*Source data*

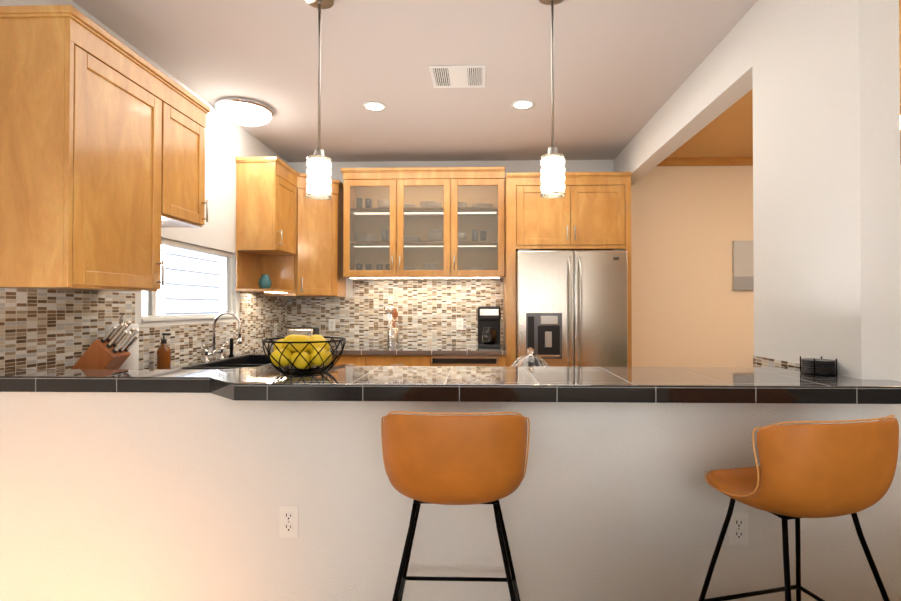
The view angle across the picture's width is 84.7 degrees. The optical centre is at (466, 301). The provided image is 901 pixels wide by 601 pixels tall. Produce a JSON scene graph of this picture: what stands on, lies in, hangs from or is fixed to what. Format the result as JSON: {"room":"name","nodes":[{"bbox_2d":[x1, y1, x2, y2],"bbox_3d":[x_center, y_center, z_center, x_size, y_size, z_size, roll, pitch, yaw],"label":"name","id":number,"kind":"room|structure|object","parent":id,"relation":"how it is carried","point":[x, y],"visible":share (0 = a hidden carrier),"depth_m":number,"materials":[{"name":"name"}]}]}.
{"room":"kitchen","nodes":[
{"label":"kitchen","id":0,"kind":"room"},
{"bbox_2d":[0,0,287,365],"bbox_3d":[-1.929,-0.046,3.481,0.140,2.770,3.046,0,-1,2],"label":"wall","id":1,"kind":"structure","parent":0,"point":[227,142],"depth_m":3.65,"materials":[{"name":"white paint"}]},
{"bbox_2d":[0,5,209,291],"bbox_3d":[-1.707,-0.611,2.451,0.354,1.116,1.009,0,-1,2],"label":"upper cabinet","id":2,"kind":"object","parent":1,"relation":"attached to","point":[102,157],"visible":1,"depth_m":2.06,"materials":[{"name":"brown wood"}]},
{"bbox_2d":[0,288,287,368],"bbox_3d":[-1.856,0.167,3.451,0.005,0.503,3.091,0,-1,2],"label":"backsplash","id":3,"kind":"structure","parent":1,"relation":"attached to","point":[50,329],"depth_m":2.48,"materials":[{"name":"tile"}]},
{"bbox_2d":[274,323,276,334],"bbox_3d":[-1.813,0.262,4.682,0.008,0.114,0.070,0,-1,2],"label":"outlet","id":4,"kind":"object","parent":3,"relation":"attached to","point":[275,328],"visible":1,"depth_m":4.67,"materials":[{"name":"white plastic"}]},
{"bbox_2d":[141,238,234,321],"bbox_3d":[-1.893,-0.134,3.397,0.086,0.513,1.098,0,-1,2],"label":"kitchen window","id":5,"kind":"structure","parent":1,"relation":"in","point":[198,282],"depth_m":3.40,"materials":[{"name":"white glass"}]},
{"bbox_2d":[235,156,298,293],"bbox_3d":[-1.659,-0.611,4.152,0.354,1.079,0.476,0,-1,2],"label":"upper cabinet","id":6,"kind":"object","parent":1,"relation":"attached to","point":[266,204],"visible":1,"depth_m":3.95,"materials":[{"name":"brown wood"}]},
{"bbox_2d":[258,274,271,288],"bbox_3d":[-1.690,-0.165,4.132,0.104,0.125,0.104,0,-1,2],"label":"vase","id":7,"kind":"object","parent":6,"relation":"in","point":[264,282],"visible":0.9,"depth_m":4.10,"materials":[{"name":"teal ceramic"}]},
{"bbox_2d":[0,392,862,600],"bbox_3d":[-0.263,0.826,1.831,3.281,0.993,0.140,0,-1,2],"label":"wall","id":8,"kind":"structure","parent":0,"point":[130,496],"depth_m":1.77,"materials":[{"name":"white paint"}]},
{"bbox_2d":[279,505,298,537],"bbox_3d":[-0.637,0.787,1.767,0.070,0.114,0.008,0,-1,2],"label":"outlet","id":9,"kind":"object","parent":8,"relation":"attached to","point":[288,520],"visible":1,"depth_m":1.76,"materials":[{"name":"white plastic"}]},
{"bbox_2d":[0,366,900,403],"bbox_3d":[-0.945,0.301,1.884,4.841,0.056,0.498,0,-1,2],"label":"countertop","id":10,"kind":"structure","parent":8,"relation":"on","point":[580,384],"depth_m":1.67,"materials":[{"name":"black tile"}]},
{"bbox_2d":[262,334,345,374],"bbox_3d":[-0.626,0.199,1.908,0.311,0.146,0.311,0,-1,2],"label":"basket","id":11,"kind":"object","parent":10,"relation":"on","point":[299,353],"visible":1,"depth_m":1.84,"materials":[{"name":"black metal"}]},
{"bbox_2d":[511,347,549,366],"bbox_3d":[0.302,0.312,2.350,0.236,0.189,0.236,0,-1,2],"label":"glass cake dome","id":12,"kind":"object","parent":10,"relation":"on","point":[529,359],"visible":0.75,"depth_m":2.30,"materials":[{"name":"clear glass"}]},
{"bbox_2d":[800,356,836,375],"bbox_3d":[1.318,0.241,1.852,0.112,0.062,0.112,0,-1,2],"label":"coasters","id":13,"kind":"object","parent":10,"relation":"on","point":[817,367],"visible":1,"depth_m":1.81,"materials":[{"name":"black plastic"}]},
{"bbox_2d":[728,512,748,544],"bbox_3d":[0.947,0.791,1.722,0.070,0.114,0.008,0,-1,2],"label":"outlet","id":14,"kind":"object","parent":8,"relation":"attached to","point":[738,530],"visible":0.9,"depth_m":1.72,"materials":[{"name":"white plastic"}]},
{"bbox_2d":[72,0,900,161],"bbox_3d":[2.088,-1.521,0.561,8.336,0.120,8.966,0,-1,2],"label":"ceiling","id":15,"kind":"structure","parent":0,"point":[624,70],"depth_m":3.01,"materials":[{"name":"beige paint"}]},
{"bbox_2d":[215,97,273,125],"bbox_3d":[-1.638,-1.363,3.643,0.400,0.130,0.400,0,-1,2],"label":"dome ceiling light","id":16,"kind":"object","parent":15,"relation":"attached to","point":[243,111],"visible":1,"depth_m":3.53,"materials":[{"name":"white glass"}]},
{"bbox_2d":[305,0,333,199],"bbox_3d":[-0.691,-0.965,2.312,0.132,0.954,0.132,0,-1,2],"label":"pendant light","id":17,"kind":"object","parent":15,"relation":"hanging from","point":[318,173],"visible":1,"depth_m":2.29,"materials":[{"name":"white glass"}]},
{"bbox_2d":[363,101,385,110],"bbox_3d":[-0.674,-1.425,3.606,0.170,0.006,0.170,0,-1,2],"label":"recessed light","id":18,"kind":"object","parent":15,"relation":"in","point":[374,106],"visible":1,"depth_m":3.61,"materials":[{"name":"white plastic"}]},
{"bbox_2d":[429,65,485,87],"bbox_3d":[-0.054,-1.429,3.142,0.344,0.008,0.293,0,-1,2],"label":"ceiling vent","id":19,"kind":"object","parent":15,"relation":"in","point":[460,76],"visible":1,"depth_m":3.13,"materials":[{"name":"white metal"}]},
{"bbox_2d":[511,99,534,109],"bbox_3d":[0.407,-1.426,3.576,0.170,0.006,0.170,0,-1,2],"label":"recessed light","id":20,"kind":"object","parent":15,"relation":"in","point":[523,104],"visible":1,"depth_m":3.57,"materials":[{"name":"white plastic"}]},
{"bbox_2d":[539,0,564,197],"bbox_3d":[0.396,-0.965,2.281,0.132,0.954,0.132,0,-1,2],"label":"pendant light","id":21,"kind":"object","parent":15,"relation":"hanging from","point":[553,173],"visible":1,"depth_m":2.25,"materials":[{"name":"white glass"}]},
{"bbox_2d":[288,160,900,366],"bbox_3d":[2.213,-0.030,4.957,8.336,2.770,0.140,0,-1,2],"label":"wall","id":22,"kind":"structure","parent":0,"point":[690,307],"depth_m":4.89,"materials":[{"name":"beige paint"}]},
{"bbox_2d":[262,173,345,296],"bbox_3d":[-1.513,-0.597,4.691,0.619,1.097,0.610,0,-1,2],"label":"upper cabinet","id":23,"kind":"object","parent":22,"relation":"attached to","point":[318,265],"visible":0.65,"depth_m":4.54,"materials":[{"name":"brown wood"}]},
{"bbox_2d":[288,279,502,344],"bbox_3d":[-0.724,0.106,4.965,2.172,0.656,0.005,0,-1,2],"label":"backsplash","id":24,"kind":"structure","parent":22,"relation":"attached to","point":[429,311],"depth_m":4.96,"materials":[{"name":"tile"}]},
{"bbox_2d":[329,319,334,330],"bbox_3d":[-1.360,0.235,4.974,0.070,0.114,0.008,0,-1,2],"label":"outlet","id":25,"kind":"object","parent":24,"relation":"attached to","point":[331,324],"visible":1,"depth_m":4.97,"materials":[{"name":"white plastic"}]},
{"bbox_2d":[456,318,462,329],"bbox_3d":[-0.071,0.224,4.938,0.070,0.114,0.008,0,-1,2],"label":"outlet","id":26,"kind":"object","parent":24,"relation":"attached to","point":[459,323],"visible":1,"depth_m":4.94,"materials":[{"name":"white plastic"}]},
{"bbox_2d":[341,167,460,278],"bbox_3d":[-0.617,-0.734,4.780,1.072,1.018,0.384,0,-1,2],"label":"upper cabinet","id":27,"kind":"object","parent":22,"relation":"attached to","point":[423,222],"depth_m":4.59,"materials":[{"name":"brown wood"}]},
{"bbox_2d":[461,167,504,278],"bbox_3d":[0.073,-0.735,4.761,0.568,1.018,0.384,0,-1,2],"label":"upper cabinet","id":28,"kind":"object","parent":22,"relation":"attached to","point":[482,188],"depth_m":4.57,"materials":[{"name":"brown wood"}]},
{"bbox_2d":[732,241,753,289],"bbox_3d":[2.796,-0.356,4.858,0.349,0.487,0.030,0,-1,2],"label":"picture","id":29,"kind":"object","parent":22,"relation":"attached to","point":[743,265],"visible":0.56,"depth_m":4.85,"materials":[{"name":"grey"}]},
{"bbox_2d":[657,156,900,165],"bbox_3d":[3.920,-1.379,4.827,4.634,0.074,0.049,0,-1,2],"label":"crown molding","id":30,"kind":"structure","parent":22,"relation":"attached to","point":[736,161],"depth_m":4.86,"materials":[{"name":"brown wood"}]},
{"bbox_2d":[614,8,752,185],"bbox_3d":[1.500,-1.283,3.666,0.138,0.291,2.508,0,-1,2],"label":"header beam","id":31,"kind":"structure","parent":0,"point":[715,84],"depth_m":3.07,"materials":[{"name":"white paint"}]},
{"bbox_2d":[752,0,900,600],"bbox_3d":[1.455,-0.060,2.061,0.138,2.770,0.678,0,-1,2],"label":"wall column","id":32,"kind":"structure","parent":0,"point":[826,184],"depth_m":1.85,"materials":[{"name":"white paint"}]},
{"bbox_2d":[753,356,801,367],"bbox_3d":[1.384,0.332,2.129,0.005,0.145,0.536,0,-1,2],"label":"backsplash","id":33,"kind":"structure","parent":32,"relation":"attached to","point":[758,361],"depth_m":2.25,"materials":[{"name":"tile"}]},
{"bbox_3d":[2.088,1.369,0.531,8.336,0.120,8.966,0,-1,2],"label":"floor","id":34,"kind":"structure","parent":0,"visible":0},
{"bbox_2d":[330,355,373,365],"bbox_3d":[-1.004,0.912,4.646,0.364,0.880,0.604,0,-1,2],"label":"base cabinet","id":35,"kind":"object","parent":34,"relation":"on","point":[345,360],"depth_m":4.35,"materials":[{"name":"brown wood"}]},
{"bbox_2d":[171,345,342,369],"bbox_3d":[-1.524,0.443,3.793,0.647,0.040,2.372,0,-1,2],"label":"countertop","id":36,"kind":"structure","parent":35,"relation":"on","point":[259,351],"depth_m":3.39,"materials":[{"name":"black tile"}]},
{"bbox_2d":[71,321,139,368],"bbox_3d":[-1.665,0.247,2.267,0.325,0.318,0.110,0,-1,2],"label":"knife block","id":37,"kind":"object","parent":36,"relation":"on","point":[111,348],"visible":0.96,"depth_m":2.22,"materials":[{"name":"brown wood"}]},
{"bbox_2d":[106,315,138,368],"bbox_3d":[-1.765,0.240,2.530,0.150,0.338,0.150,0,-1,2],"label":"paper towel roll","id":38,"kind":"object","parent":36,"relation":"on","point":[131,361],"visible":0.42,"depth_m":2.51,"materials":[{"name":"white paper"}]},
{"bbox_2d":[157,333,170,368],"bbox_3d":[-1.797,0.300,2.930,0.076,0.225,0.071,0,-1,2],"label":"soap bottle","id":39,"kind":"object","parent":36,"relation":"on","point":[163,356],"visible":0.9,"depth_m":2.91,"materials":[{"name":"brown glass"}]},
{"bbox_2d":[201,311,241,362],"bbox_3d":[-1.706,0.244,3.556,0.229,0.350,0.444,0,-1,2],"label":"gooseneck faucet","id":40,"kind":"object","parent":36,"relation":"on","point":[206,354],"visible":1,"depth_m":3.49,"materials":[{"name":"silver metal"}]},
{"bbox_2d":[182,354,271,367],"bbox_3d":[-1.518,0.521,3.490,0.488,0.216,0.858,0,-1,2],"label":"double sink","id":41,"kind":"object","parent":36,"relation":"in","point":[250,360],"visible":0.29,"depth_m":3.54,"materials":[{"name":"black metal"}]},
{"bbox_2d":[286,327,318,335],"bbox_3d":[-1.550,0.337,4.684,0.284,0.187,0.178,0,-1,2],"label":"toaster","id":42,"kind":"object","parent":36,"relation":"on","point":[309,331],"visible":0.38,"depth_m":4.61,"materials":[{"name":"silver metal"}]},
{"bbox_2d":[374,355,429,365],"bbox_3d":[-0.631,0.912,4.636,0.634,0.880,0.604,0,-1,2],"label":"base cabinet","id":43,"kind":"object","parent":34,"relation":"on","point":[421,360],"depth_m":4.34,"materials":[{"name":"brown wood"}]},
{"bbox_2d":[381,411,529,600],"bbox_3d":[-0.032,0.808,1.483,0.541,1.021,0.505,0,-1,2],"label":"seat","id":44,"kind":"object","parent":34,"relation":"on","point":[444,459],"visible":1,"depth_m":1.33,"materials":[{"name":"orange leather"}]},
{"bbox_2d":[430,355,505,365],"bbox_3d":[-0.012,0.912,4.618,0.729,0.880,0.604,0,-1,2],"label":"base cabinet","id":45,"kind":"object","parent":34,"relation":"on","point":[435,360],"depth_m":4.32,"materials":[{"name":"brown wood"}]},
{"bbox_2d":[331,345,505,354],"bbox_3d":[-0.407,0.451,4.617,1.517,0.040,0.662,0,-1,2],"label":"countertop","id":46,"kind":"structure","parent":45,"relation":"on","point":[413,350],"depth_m":4.33,"materials":[{"name":"black tile"}]},
{"bbox_2d":[385,306,398,346],"bbox_3d":[-0.717,0.236,4.769,0.133,0.392,0.146,0,-1,2],"label":"utensil crock","id":47,"kind":"object","parent":46,"relation":"on","point":[392,335],"visible":1,"depth_m":4.71,"materials":[{"name":"silver metal"}]},
{"bbox_2d":[477,306,500,347],"bbox_3d":[0.209,0.238,4.661,0.219,0.385,0.247,0,-1,2],"label":"coffee maker","id":48,"kind":"object","parent":46,"relation":"on","point":[488,317],"visible":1,"depth_m":4.59,"materials":[{"name":"black plastic"}]},
{"bbox_2d":[503,172,631,366],"bbox_3d":[0.902,0.108,4.611,1.094,2.485,0.620,0,-1,2],"label":"tall cabinet","id":49,"kind":"object","parent":34,"relation":"on","point":[590,211],"visible":0.75,"depth_m":4.35,"materials":[{"name":"brown wood"}]},
{"bbox_2d":[516,249,627,366],"bbox_3d":[0.917,0.449,4.530,0.950,1.802,0.718,0,-1,2],"label":"refrigerator","id":50,"kind":"object","parent":34,"relation":"on","point":[571,308],"visible":0.65,"depth_m":4.25,"materials":[{"name":"silver metal"}]},
{"bbox_2d":[699,415,898,600],"bbox_3d":[0.943,0.807,1.401,0.541,1.021,0.505,0,-1,-13],"label":"seat","id":51,"kind":"object","parent":34,"relation":"on","point":[817,470],"visible":1,"depth_m":1.25,"materials":[{"name":"orange leather"}]}
]}

*Problem to work on*
Copy each line above that has the word "beige".

*Result of the task*
{"bbox_2d":[72,0,900,161],"bbox_3d":[2.088,-1.521,0.561,8.336,0.120,8.966,0,-1,2],"label":"ceiling","id":15,"kind":"structure","parent":0,"point":[624,70],"depth_m":3.01,"materials":[{"name":"beige paint"}]},
{"bbox_2d":[288,160,900,366],"bbox_3d":[2.213,-0.030,4.957,8.336,2.770,0.140,0,-1,2],"label":"wall","id":22,"kind":"structure","parent":0,"point":[690,307],"depth_m":4.89,"materials":[{"name":"beige paint"}]},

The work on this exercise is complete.